Treść tylko dla pełnoletnich

Kolejna strona może zawierać treści nieodpowiednie dla osób niepełnoletnich. Jeśli chcesz do niej dotrzeć, wybierz niżej odpowiedni przycisk!

Nasza Loteria NaM - pasek na kartach artykułów

Bytów: Trener Bytovii ścigany za przekleństwa (SZCZEGÓŁY, OŚWIADCZENIE, KOMENTARZ)

Mateusz Węsierski
Waldemar Walkusz podczas konferencji prasowej
Waldemar Walkusz podczas konferencji prasowej Marcin Pacyno
Waldemar Walkusz, trener trzecioligowej drużyny Bytovia Bytów i jednocześnie przewodniczący Rady Powiatu Lęborskiego, będzie się tłumaczył na policji. Kanał 6 lęborskiej telewizji skierował przeciwko niemu doniesienie do prokuratury podejrzewając możliwość popełnienia czynu zabronionego.

Dziennikarzom nie spodobało się zachowanie trenera podczas kwietniowego meczu z Gryfem Słupsk. Walkusz głośno przeklinał, co zarejestrowała kamera. Nagranie jest dowodem w sprawie. Trener przyznaje, że na boisku klnie jak szewc, ale i puka się w czoło. Jego zdaniem zgłoszenie dziennikarzy to kuriozum. Ci odpowiadają mu, że “chamstwo i buractwo trzeba tępić”. Do zdarzenia doszło 23 kwietnia. Nagrywany przez kamery trener wykrzyczał słowo zaliczane do kategorii przekleństw. Dziennikarze ocenili, że popełnił czyn zabroniony używając słów wulgarnych w miejscu publicznym. Sprawa trafiła do Prokuratury Rejonowej w Słupsku, po 5 miesiącach od nagrania.

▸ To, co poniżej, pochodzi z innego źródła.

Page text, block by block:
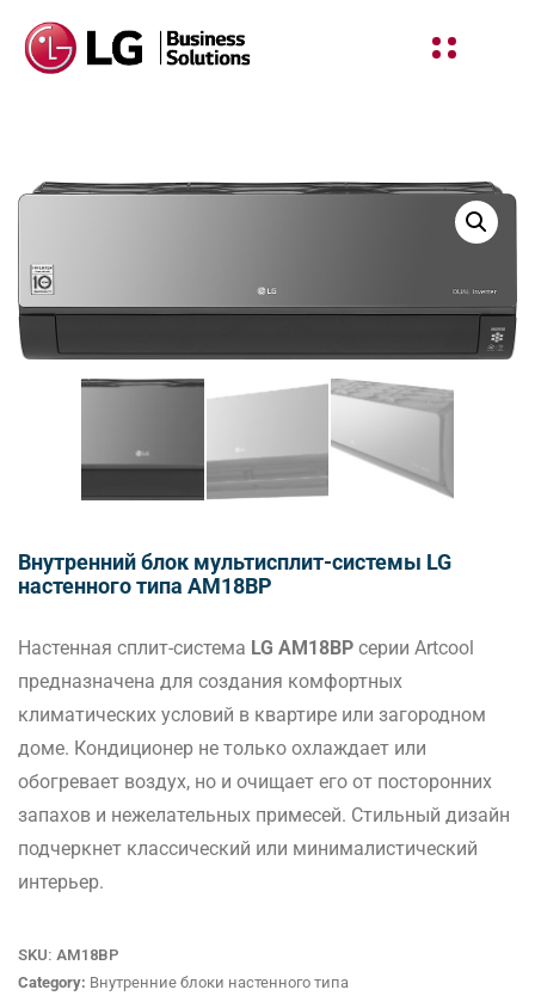
Внутренний блок мультисплит-системы LG
настенного типа AM18BP
Настенная сплит-система LG AM18BP серии Artcool
предназначена для создания комфортных
климатических условий в квартире или загородном
доме. Кондиционер не только охлаждает или
обогревает воздух, но и очищает его от посторонних
запахов и нежелательных примесей. Стильный дизайн
подчеркнет классический или минималистический
интерьер.
SKU: AM18BP
Category: Внутренние блоки настенного типа
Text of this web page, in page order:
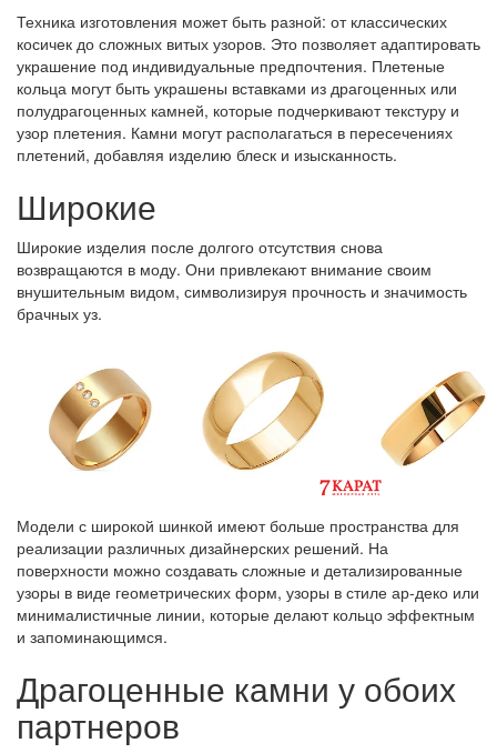
Техника изготовления может быть разной: от классических
косичек до сложных витых узоров. Это позволяет адаптировать
украшение под индивидуальные предпочтения. Плетеные
кольца могут быть украшены вставками из драгоценных или
полудрагоценных камней, которые подчеркивают текстуру и
узор плетения. Камни могут располагаться в пересечениях
плетений, добавляя изделию блеск и изысканность.
Широкие
Широкие изделия после долгого отсутствия снова
возвращаются в моду. Они привлекают внимание своим
внушительным видом, символизируя прочность и значимость
брачных уз.
Модели с широкой шинкой имеют больше пространства для
реализации различных дизайнерских решений. На
поверхности можно создавать сложные и детализированные
узоры в виде геометрических форм, узоры в стиле ар-деко или
минималистичные линии, которые делают кольцо эффектным
и запоминающимся.
Драгоценные камни у обоих
партнеров

- To wykroczenie, więc przekazaliśmy ją policji - mówi Jacek Korycki, rzecznik prasowy Prokuratury Okręgowej w Słupsku.

Policja przyjęła zgłoszenie. Śledczy będą chcieli przesłuchać Walkusza. W ich rękach spoczywa nagranie. - Ten czyn to wykroczenie zagrożone karą pozbawienia wolności, grzywny do 1500 zł lub nagany. Jeśli wyznaczona przez nas kara nie zostanie przyjęta, to sprawa skończy się w sądzie - mówi Wojciech Bugiel z biura prasowego słupskiej policji.

Osoby związane z trenerem twierdzą, że próba ukarania go za przekleństwa ma swój początek w sytuacji jaka zaistniała podczas obrad Rady Powiatu Lęborskiego. Walkusz, jako przewodniczący, na sesji w 2008 roku wyprosił dziennikarza Kanału 6. Twierdził, że dopuścił się on zakłócania porządku. Sprawa trafiła do sądu. W pierwszej instancji dziennikarza uznano winnym, ale odstąpiono od ukarania. Przyjaciele trenera twierdzą, że od tego czasu Kanał 6 zaczął się nim mocniej interesować.

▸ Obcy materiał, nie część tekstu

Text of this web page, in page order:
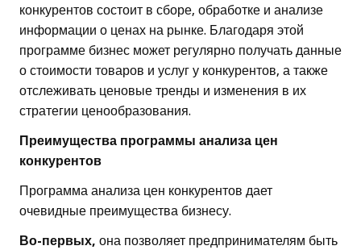
конкурентов состоит в сборе, обработке и анализе
информации о ценах на рынке. Благодаря этой
программе бизнес может регулярно получать данные
о стоимости товаров и услуг у конкурентов, а также
отслеживать ценовые тренды и изменения в их
стратегии ценообразования.
Преимущества программы анализа цен
конкурентов
Программа анализа цен конкурентов дает
очевидные преимущества бизнесу.
Во-первых, она позволяет предпринимателям быть
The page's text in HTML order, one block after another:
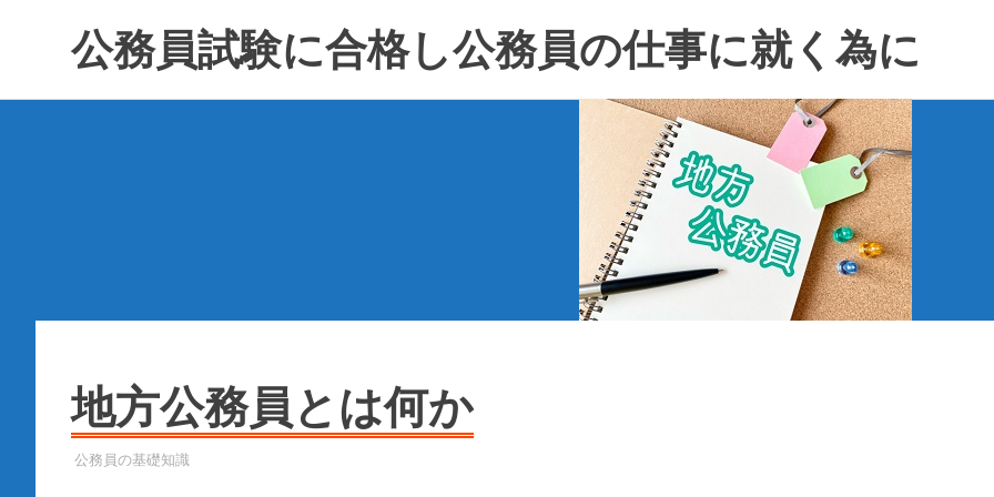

- Przyjeżdżali wiosną do Bytowa, choć mecze nie były związane z ich terenem działania. Jedna kamera nagrywała spotkanie, a druga non stop Waldemara Walkusza. Gdy puszczali relację po przegranym 2:4 meczu z Kaszubią Kościerzyna mówili na wizji, że trener Walkusz źle prowadzi drużynę i że nie może porozumieć się z piłkarzami. Puścili do tego migawkę meczu ze Słupska, gdy Walkusz przeklinał - opowiada jego znajomy.

Sprawą, którą opisaliśmy we wczorajszym wydaniu Dziennika Bałtyckiego, zainteresowały się już inne media. Szczególnie sportowe, bo w piłkarskim świecie przekleństwa trenera są “normalką”.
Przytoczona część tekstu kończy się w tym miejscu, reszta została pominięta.